又全沉吟一會,忽然想起,忙著人去店中捉拿徒弟。恰值店家來報:“徒弟於夜裡在逃,不知去向。”又全愈加疑惑,查問外面門戶,可曾開動,自己走出院去,四面觀望,見簷瓦整齊,牆頭並無痕跡。須臾,外邊回進來說:“外面幾十軍門戶,一重沒開;方才店中來報,還站在大牆門外,沒敢敲動。”又全尋思:這樣圍牆,插翅難飛?又是吃了墜陽丸的,如何逃出?莫非真是個仙人麼?復身進房,一眼就看見板壁上的字兒,忙近前一看,失驚道:“原來真是仙人!”又重複逐字細看一遍,驚喜道:“這詩上明說著,還來送金丹,又囑咐我看顧他兩人;仙人的說話,還敢違拗嗎?”因一手拉起隨氏道:“是我錯怪你了!誰知這師父真是仙人!快去穿好衣服,你看見師父寫這詩嗎?”隨氏道:“那算命的總沒下床,那見他寫什麼詩?”
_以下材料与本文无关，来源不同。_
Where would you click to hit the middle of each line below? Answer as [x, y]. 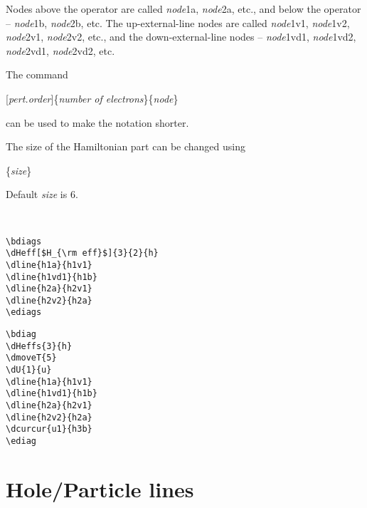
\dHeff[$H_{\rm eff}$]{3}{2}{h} [82, 253]
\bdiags [24, 241]
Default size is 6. [42, 194]
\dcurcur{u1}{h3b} [49, 429]
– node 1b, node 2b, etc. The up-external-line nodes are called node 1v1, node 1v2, [178, 22]
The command [37, 74]
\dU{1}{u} [29, 370]
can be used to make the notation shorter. [97, 122]
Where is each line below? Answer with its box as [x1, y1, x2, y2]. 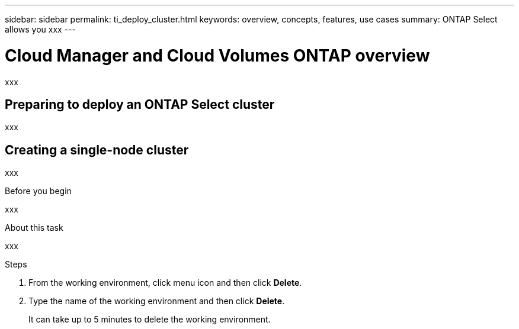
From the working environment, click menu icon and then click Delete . [28, 278, 302, 288]
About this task [5, 222, 63, 233]
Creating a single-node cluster [5, 142, 189, 157]
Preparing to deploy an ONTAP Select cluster [5, 96, 275, 112]
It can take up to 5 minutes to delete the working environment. [28, 314, 271, 325]
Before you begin [5, 186, 72, 196]
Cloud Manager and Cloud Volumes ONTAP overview [5, 45, 430, 66]
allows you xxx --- [5, 24, 76, 34]
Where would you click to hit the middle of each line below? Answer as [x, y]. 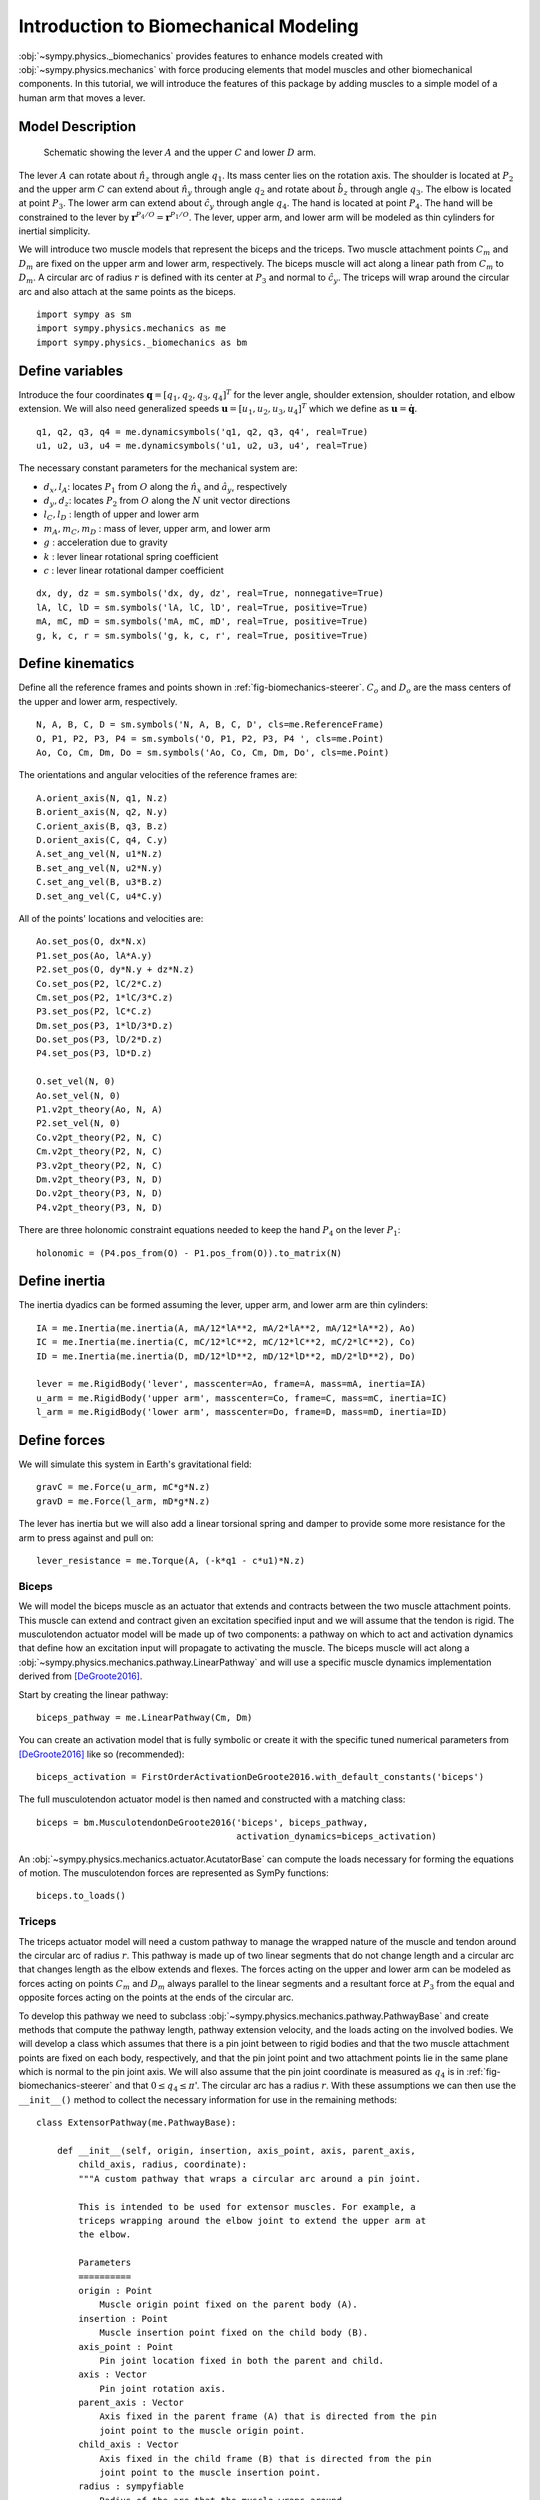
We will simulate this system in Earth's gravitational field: [135, 1464]
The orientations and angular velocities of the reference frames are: [158, 775]
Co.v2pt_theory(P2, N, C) [100, 1137]
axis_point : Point [126, 2346]
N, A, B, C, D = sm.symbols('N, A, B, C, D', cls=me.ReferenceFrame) [210, 724]
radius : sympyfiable [131, 2486]
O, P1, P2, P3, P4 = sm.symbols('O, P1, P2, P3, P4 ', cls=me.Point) [210, 738]
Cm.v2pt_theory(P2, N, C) [100, 1151]
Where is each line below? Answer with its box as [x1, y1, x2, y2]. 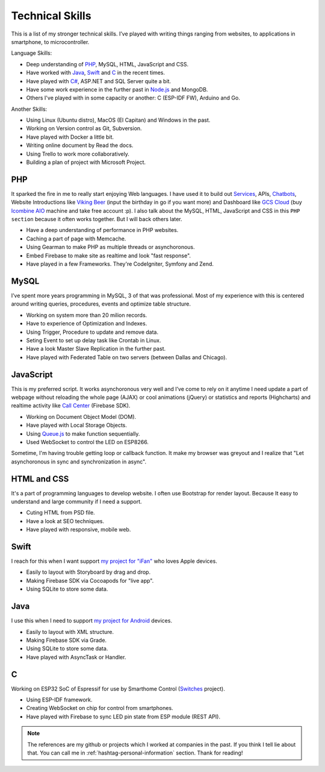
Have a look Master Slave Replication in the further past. [26, 345, 166, 353]
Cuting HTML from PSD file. [26, 509, 96, 516]
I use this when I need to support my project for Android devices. [11, 617, 173, 624]
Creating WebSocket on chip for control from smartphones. [26, 705, 174, 712]
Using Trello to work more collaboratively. [26, 150, 129, 157]
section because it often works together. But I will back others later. [11, 216, 183, 223]
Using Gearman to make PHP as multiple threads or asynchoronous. [26, 243, 195, 251]
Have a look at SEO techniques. [26, 517, 105, 524]
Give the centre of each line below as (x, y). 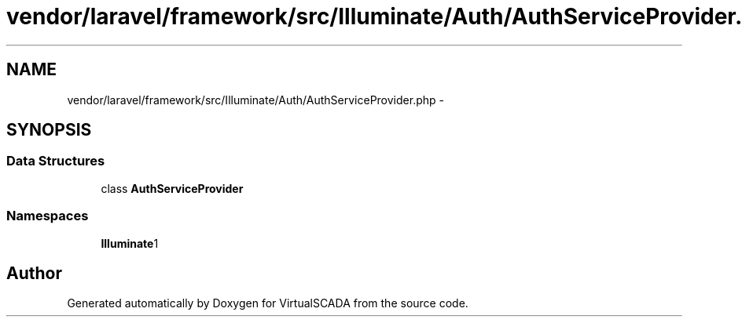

又全道:“罪過,罪過!怎還叫他是算命?以後你們都稱為仙爺。你還是他前世的妻子哩!將來還要送金丹與我,合他那夢,一些不錯。你也不是做夢,是師父顯的神通,我好快活。你們都看這詩,不是明說著嗎?這字寫得龍蛇飛舞,不是仙人,也寫不出來!”五姨道:“這字也不是墨寫的,怎這們青巍巍、紫爍爍的?”又全定睛細看,把手指蘸著唾沫去擦,又擦不下顏色來。說道:“方才還像是墨,怎這會子,只顧變了顏色。”五姨道:“俺們一屋子人,怎頭裡總沒瞧見這詩?”又全失聲道:“是呀!我頭裡怎也沒瞧見?莫非仙爺還在這屋裡?快叫那三個丫鬟起去,穿好衣褲,來點香燭。”一面就要跪下去磕頭,卻想著沒穿褲子,忙叫丫鬟去取衣褲鞋襪,並請太太出來。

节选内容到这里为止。